There is no mention of pigeonpea among the plants encountered by a nineteenth century French naturalist in the Mekong valley (Thorel 2001). Despite its absence in the literature archaeological evidence, however, has recently attested to its presence in the fourteenth to fifteenth century in central Cambodia at Angkor Thom (Castillo et al. 2018a), with earlier Iron Age occurrences (4th–1st c BC) in southern Thailand (Castillo et al. 2016). Archaeobotanical evidence for cultivation in Medieval Cambodia (Castillo et al. 2018a) along with the presence of widespread feral populations in anthropogenic habitats (Fig. 3; Hu 2005; van der Maesen 1980, 257–258), suggest that it may have formerly been more widely cultivated in southern China, and probably also Island Southeast Asia. Traditional cultivation in parts of Burma, Thailand, Laos and the Malay Peninsula (Burkill 1966) suggest that its distribution in Southeast Asia may have become more restricted to upland and rainfed agricultural regions, rather than areas heavily committed to irrigated rice; although the lowland plains of Southeast Asia originally focused on rainfed rice with transitions to wet rice generally thought to occur in the early centuries AD (Castillo and Fuller 2010; Castillo et al. 2018b). Similarly, it has limited cultivation in the mountains of Oman (Gebauer et al. 2007), where it likely diffused alongside other crops from India and where it fits with summer rainfall cultivation.
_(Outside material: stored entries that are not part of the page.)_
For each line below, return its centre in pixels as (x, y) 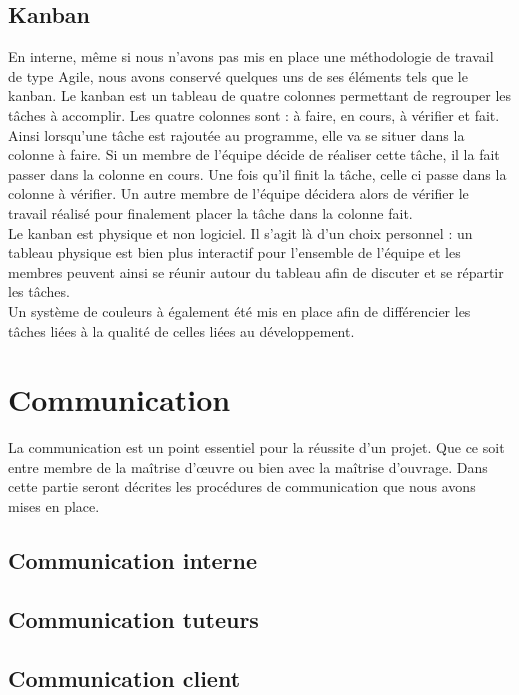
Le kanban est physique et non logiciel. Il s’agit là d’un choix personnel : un (240, 232)
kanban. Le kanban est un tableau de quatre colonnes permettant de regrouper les (260, 95)
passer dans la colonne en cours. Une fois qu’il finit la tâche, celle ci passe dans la (257, 173)
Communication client (124, 677)
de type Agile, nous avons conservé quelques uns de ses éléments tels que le (238, 75)
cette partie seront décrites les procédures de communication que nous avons (242, 486)
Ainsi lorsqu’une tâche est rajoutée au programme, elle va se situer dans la (236, 134)
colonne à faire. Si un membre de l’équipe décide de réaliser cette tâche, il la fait (254, 154)
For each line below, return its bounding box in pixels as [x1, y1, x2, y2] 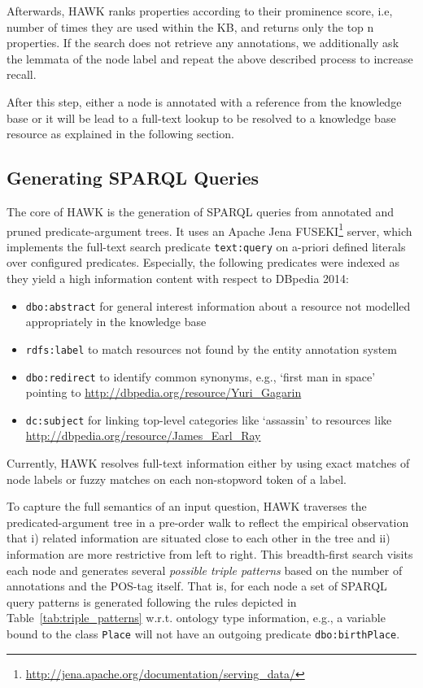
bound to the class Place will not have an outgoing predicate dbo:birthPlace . [7, 625, 400, 642]
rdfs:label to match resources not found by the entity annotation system [25, 340, 397, 357]
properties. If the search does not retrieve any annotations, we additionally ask [7, 34, 399, 51]
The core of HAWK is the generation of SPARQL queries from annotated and [7, 202, 395, 220]
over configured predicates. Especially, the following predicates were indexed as [7, 254, 399, 271]
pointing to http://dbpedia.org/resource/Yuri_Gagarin [25, 384, 302, 401]
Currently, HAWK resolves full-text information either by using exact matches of [7, 455, 410, 472]
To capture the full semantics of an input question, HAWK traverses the [7, 498, 367, 515]
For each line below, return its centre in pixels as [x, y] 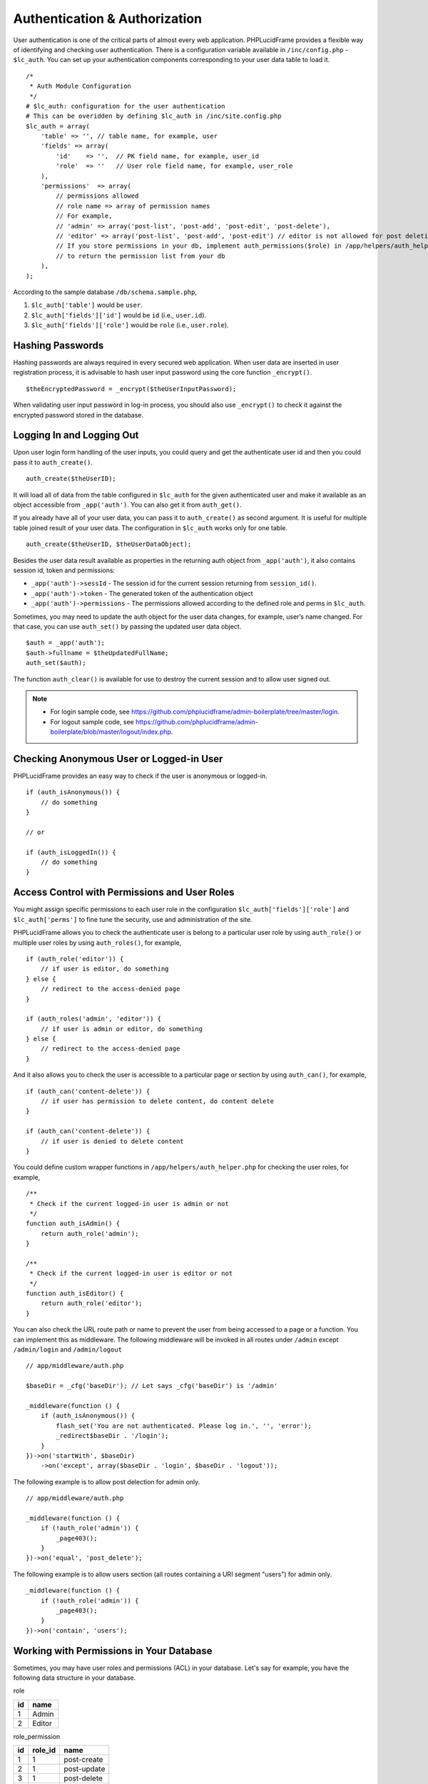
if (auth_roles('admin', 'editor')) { [94, 1019]
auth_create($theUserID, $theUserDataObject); [109, 544]
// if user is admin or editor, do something [122, 1029]
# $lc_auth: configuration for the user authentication [126, 106]
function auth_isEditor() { [75, 1294]
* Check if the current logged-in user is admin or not [129, 1203]
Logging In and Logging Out [76, 435]
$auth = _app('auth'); [66, 643]
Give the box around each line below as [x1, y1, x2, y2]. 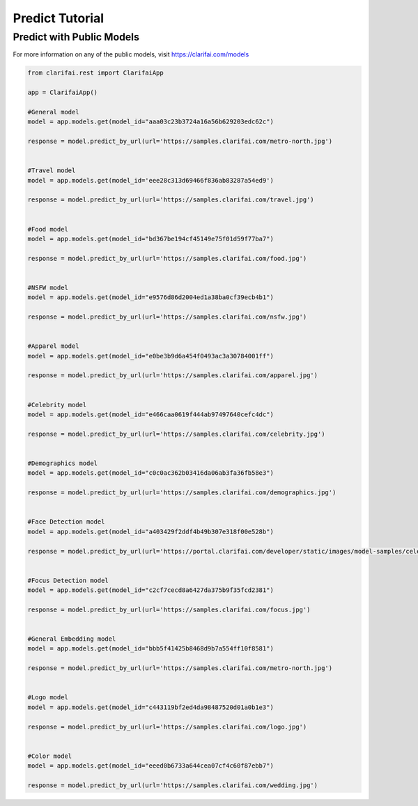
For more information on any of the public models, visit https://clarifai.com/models [13, 50, 249, 59]
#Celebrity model [27, 401, 87, 409]
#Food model [27, 225, 69, 233]
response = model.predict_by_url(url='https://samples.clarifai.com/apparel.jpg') [27, 372, 318, 379]
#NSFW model [27, 283, 69, 291]
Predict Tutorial [13, 10, 104, 26]
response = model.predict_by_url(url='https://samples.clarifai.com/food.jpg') [27, 254, 307, 262]
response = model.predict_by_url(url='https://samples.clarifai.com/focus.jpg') [27, 605, 311, 614]
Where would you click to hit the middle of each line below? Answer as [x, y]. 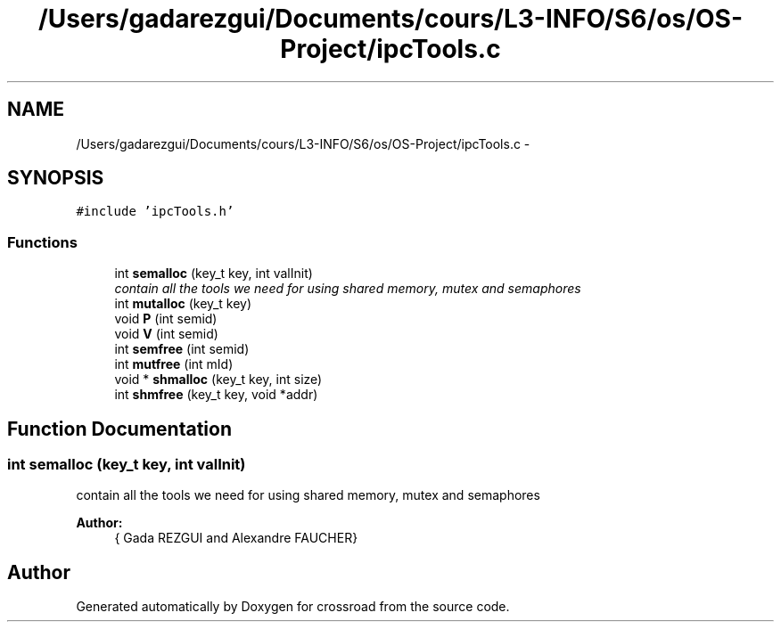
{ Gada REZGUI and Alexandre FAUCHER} [236, 538]
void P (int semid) [166, 319]
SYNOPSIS [56, 178]
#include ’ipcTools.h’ [155, 212]
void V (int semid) [166, 334]
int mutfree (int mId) [174, 364]
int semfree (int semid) [182, 349]
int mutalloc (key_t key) [183, 304]
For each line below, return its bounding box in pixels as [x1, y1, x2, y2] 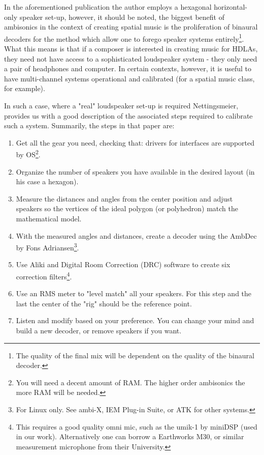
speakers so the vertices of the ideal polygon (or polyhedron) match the [16, 203, 238, 214]
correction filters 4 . [16, 270, 72, 281]
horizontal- [214, 2, 247, 12]
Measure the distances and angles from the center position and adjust [16, 193, 233, 204]
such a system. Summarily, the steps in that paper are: [4, 120, 175, 131]
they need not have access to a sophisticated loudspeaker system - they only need [4, 53, 257, 64]
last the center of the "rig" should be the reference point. [16, 298, 192, 308]
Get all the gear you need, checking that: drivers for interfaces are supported [16, 137, 255, 148]
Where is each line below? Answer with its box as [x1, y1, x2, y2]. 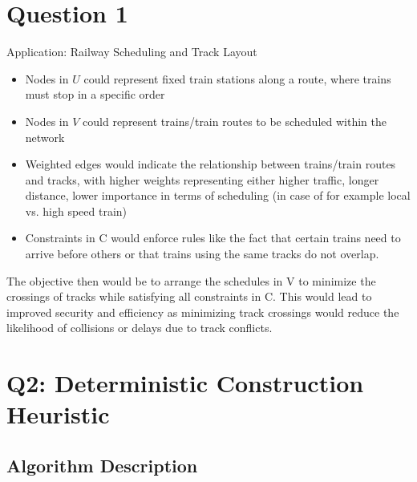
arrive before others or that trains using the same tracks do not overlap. [25, 245, 379, 262]
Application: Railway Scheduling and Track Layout [6, 43, 257, 60]
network [25, 128, 65, 145]
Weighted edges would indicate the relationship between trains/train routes [25, 156, 396, 172]
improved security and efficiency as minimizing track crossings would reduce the [6, 303, 399, 320]
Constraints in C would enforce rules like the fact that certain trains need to [25, 229, 401, 246]
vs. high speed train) [25, 202, 128, 219]
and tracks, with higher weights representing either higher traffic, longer [25, 171, 379, 188]
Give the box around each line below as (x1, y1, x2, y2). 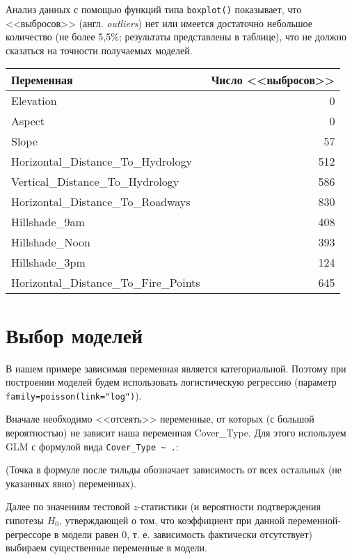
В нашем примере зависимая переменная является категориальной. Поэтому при (6, 361, 346, 375)
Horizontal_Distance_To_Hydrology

Some of the reduction in cultivation regions in recent centuries, such as across southern China, may be due to intensification of other crops like rice and introduction of new pulses such as Phaseolus and Canavalia from the New World.

The wild progenitor is also understudied. It often appears in anthropogenic habitats, as well as feral outside its likely origin. As with another native South Asian pulse, horsegram (Macrotyloma uniflorum) (Fuller and Murphy 2018), the native habitat for wild populations of Cajanus appears to be disappearing and this presents a critical issue as genetic interbreeding programs are needed to continue to improve the current domesticated species of pigeonpea for future use. Hence, looking to potential areas of wild progenitor stock for future botanical and genetic studies of both wild and domesticated pigeonpea populations in South Asia should be undertaken. Archaeobotanical evidence has the potential to shed light on how and where it was cultivated in the past, including regions where it is no longer a crop, but where it therefore has potential for future reintroduction and development.